(Input data)

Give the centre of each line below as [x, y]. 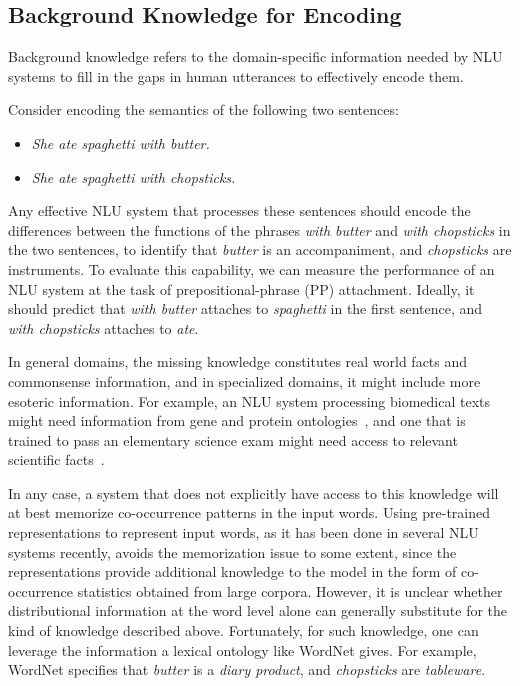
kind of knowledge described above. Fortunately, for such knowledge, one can [243, 630]
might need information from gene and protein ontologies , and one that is [237, 420]
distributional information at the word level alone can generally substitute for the [258, 610]
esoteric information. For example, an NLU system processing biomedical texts [249, 400]
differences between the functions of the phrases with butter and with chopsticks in [259, 229]
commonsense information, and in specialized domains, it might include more [244, 380]
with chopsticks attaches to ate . [103, 327]
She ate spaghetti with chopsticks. [133, 176]

(End Input data)

* Task item: Set down each of the records precisely, leaving any pictures behind.

* Written response:
Give the centre of each line below as [x, y]. 
kind of knowledge described above. Fortunately, for such knowledge, one can [243, 630]
might need information from gene and protein ontologies , and one that is [237, 420]
distributional information at the word level alone can generally substitute for the [258, 610]
esoteric information. For example, an NLU system processing biomedical texts [249, 400]
differences between the functions of the phrases with butter and with chopsticks in [259, 229]
commonsense information, and in specialized domains, it might include more [244, 380]
with chopsticks attaches to ate . [103, 327]
She ate spaghetti with chopsticks. [133, 176]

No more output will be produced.